Peter: That is. One of my jobs in victoria secret, I was international circulation manager, and we were trying to open up the japanese market. So this is mid 90s and, yes, I can attest. I saw that work ethic. I didn’t think it was very efficient, but they would work hard, work long hours (12 14 15 hours), and then the stereotypical Japanese businessman would still want to go out to the wee hours of the morning. You can’t go at that pace, and I would say that maybe the Millennials are helping us to get out of this because there’s more… I don’t like this word: work-life balance. I always got work life management, because the only time we’re in balance is when we’re dead, or university professor. Outside of that, there’s no balance. I think they are helping us to see that there’s more to life than just the job.

Courtney: Let me tell you, I love Millennials. I need to be an honorary millennial. I think they are really going to save us from ourselves, in many respects, for that very reason. They are not willing to sacrifice their well being for their work success. They bring, I think, a great and refreshing attitude. The optimism… and I know I hear people who work with Millennials say “Well these Millennials…” and I’m like, okay, that’s not a millennial characteristic. Any 20 or early 30 year old – you, me, anyone – is gonna do that. That’s just part of being at that age, and I think that’s an important distinction. Every 20-year-old in history had a lot of stupid tickets, which they played, including you. We all need just give them a pass there. I think they bring optimism, incredible discretion about what they’re willing to be subjected to, which is not karoshi, and just a new way of working. I’m inspired. I am absolutely inspired. I was giving a talk a few years ago. I don’t know how I got into this, but I was speaking to the Colorado Association of Chiefs of Police.

Peter: oh!

Courtney: I know. It’s not where I would have expected to be, but it was great. It was a wonderful group of people and they asked me to come speak about getting good talent to join police forces. They’re really struggling to get the right people in there, and it’s about community policing. It’s about communicating a new message around policing, and I do a lot of research for this because this isn’t a field that I’m familiar with, and I learned a lot. I interviewed a Colorado State Patrol officer and he said there are so many great things about Millennials in terms of community policing, and he said but I can’t get them to work overtime. I said well what do you need? And he said “I need somebody to sit in a patrol car at a construction area on the interstate to kind of make people aware, slow it down, behave yourselves.” All they have to do is sit there. It’s the easiest job in the world, and he said it’s an overtime kind of thing, and he said he can’t get anyone to do it. They want to have their lives and they want their time, and I sympathize with his predicament but I thought… isn’t that how it should be?

Peter: right

Courtney: I mean it was a good thing. Isn’t that the other end of the spectrum from karoshi, where you’ve worked herself, literally, to death.
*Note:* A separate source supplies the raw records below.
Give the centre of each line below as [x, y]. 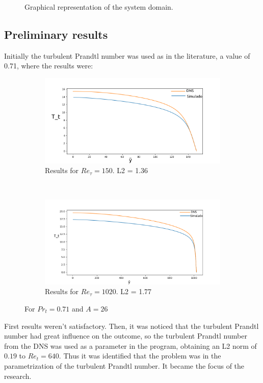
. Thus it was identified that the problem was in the [140, 356]
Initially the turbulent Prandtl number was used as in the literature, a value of [127, 55]
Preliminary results [56, 34]
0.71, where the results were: [49, 66]
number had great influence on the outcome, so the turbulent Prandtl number [126, 336]
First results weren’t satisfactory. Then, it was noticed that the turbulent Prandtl [131, 326]
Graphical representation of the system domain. [99, 7]
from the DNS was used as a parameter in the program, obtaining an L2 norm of [130, 345]
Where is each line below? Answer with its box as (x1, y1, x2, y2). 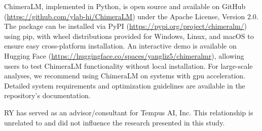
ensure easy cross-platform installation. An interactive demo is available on (4, 40, 237, 51)
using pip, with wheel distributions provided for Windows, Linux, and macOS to (4, 30, 254, 41)
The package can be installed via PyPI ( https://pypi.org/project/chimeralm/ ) (4, 21, 247, 31)
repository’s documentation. (4, 90, 91, 101)
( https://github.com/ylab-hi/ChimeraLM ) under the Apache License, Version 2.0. (4, 11, 258, 21)
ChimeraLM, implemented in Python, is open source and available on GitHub (4, 1, 246, 11)
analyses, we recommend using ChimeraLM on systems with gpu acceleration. (4, 70, 245, 81)
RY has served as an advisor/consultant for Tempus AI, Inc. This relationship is (4, 107, 253, 117)
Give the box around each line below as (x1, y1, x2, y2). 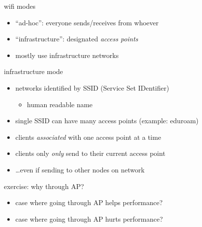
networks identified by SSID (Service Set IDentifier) (15, 82, 169, 93)
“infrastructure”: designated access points (15, 34, 138, 44)
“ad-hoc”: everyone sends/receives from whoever (15, 17, 159, 27)
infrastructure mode (4, 66, 63, 76)
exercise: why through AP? (4, 181, 84, 191)
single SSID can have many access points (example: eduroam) (15, 115, 199, 126)
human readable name (27, 99, 93, 109)
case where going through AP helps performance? (15, 197, 163, 208)
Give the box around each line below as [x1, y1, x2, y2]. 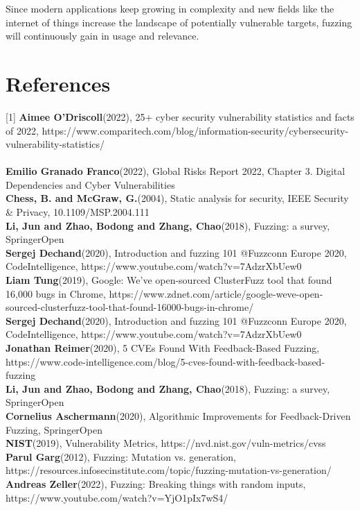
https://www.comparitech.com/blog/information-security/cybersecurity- [42, 123, 349, 137]
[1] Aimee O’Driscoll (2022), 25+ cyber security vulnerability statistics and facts [6, 109, 354, 124]
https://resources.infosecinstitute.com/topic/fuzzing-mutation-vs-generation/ [6, 463, 332, 477]
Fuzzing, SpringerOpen [6, 422, 102, 436]
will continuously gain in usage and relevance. [6, 28, 199, 43]
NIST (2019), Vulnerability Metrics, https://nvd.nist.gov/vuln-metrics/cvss [6, 436, 326, 450]
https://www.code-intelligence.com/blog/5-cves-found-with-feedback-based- [6, 354, 325, 368]
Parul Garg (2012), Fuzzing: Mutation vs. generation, [6, 449, 236, 464]
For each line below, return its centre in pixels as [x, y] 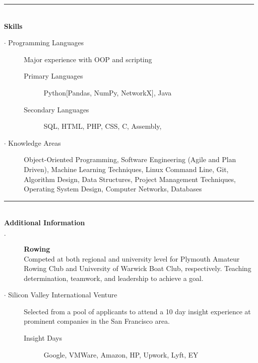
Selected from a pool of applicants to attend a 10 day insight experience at [137, 311]
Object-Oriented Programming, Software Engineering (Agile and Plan [130, 159]
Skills [13, 26]
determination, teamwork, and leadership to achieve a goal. [114, 278]
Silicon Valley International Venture [63, 295]
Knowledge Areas [34, 142]
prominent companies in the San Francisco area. [97, 321]
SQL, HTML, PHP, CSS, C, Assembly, [103, 126]

Peter: Yeah, I hold the same thoughts about the Millennials. Working with seniors when I was at the University and pushing them out the door… that was one of my favorite things to do, and I would always tell them that you guys got the world by the tail. Just go a little slow. Just just back off the pedal just a little bit in those early years, but you guys are great. As you’re describing this, I’m thinking that’s the problem right now, in the accounting profession, with succession planning. Because they see these partners working themselves to death, and they don’t want to have anything to do with it. It’s incredible. These guys are coming out of college, they’re going to work for the big four, and they’re leaving after three years, which is kind of typical back in the day. But what we’re seeing is, when they leave, they haven’t taken the CPA exam, nor will they take the CPA exam. They’re going to do something simpler like brain surgery or something… no you guys are nuts!

Courtney: [laughs]

Peter: I can’t work like this! There’s no balance. It’s just all work-driven at that karoshi amount.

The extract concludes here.